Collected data

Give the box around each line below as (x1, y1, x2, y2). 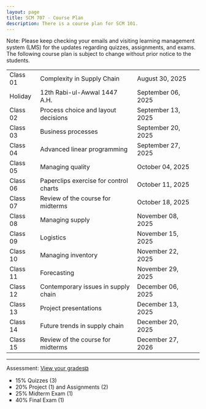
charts (40, 184, 59, 193)
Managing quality (40, 163, 90, 171)
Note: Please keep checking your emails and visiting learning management (6, 37, 195, 45)
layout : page (6, 9, 40, 15)
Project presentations (40, 304, 102, 313)
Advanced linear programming (40, 145, 128, 154)
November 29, (137, 265, 179, 273)
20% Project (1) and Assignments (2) (15, 383, 109, 391)

**Assignment:**
Retype the entries verbatim and drop the pictures.

**Answer for the task:**
Give the box around each line below as (x1, y1, x2, y2). 
charts (40, 184, 59, 193)
Managing quality (40, 163, 90, 171)
Note: Please keep checking your emails and visiting learning management (6, 37, 195, 45)
layout : page (6, 9, 40, 15)
Project presentations (40, 304, 102, 313)
Advanced linear programming (40, 145, 128, 154)
November 29, (137, 265, 179, 273)
20% Project (1) and Assignments (2) (15, 383, 109, 391)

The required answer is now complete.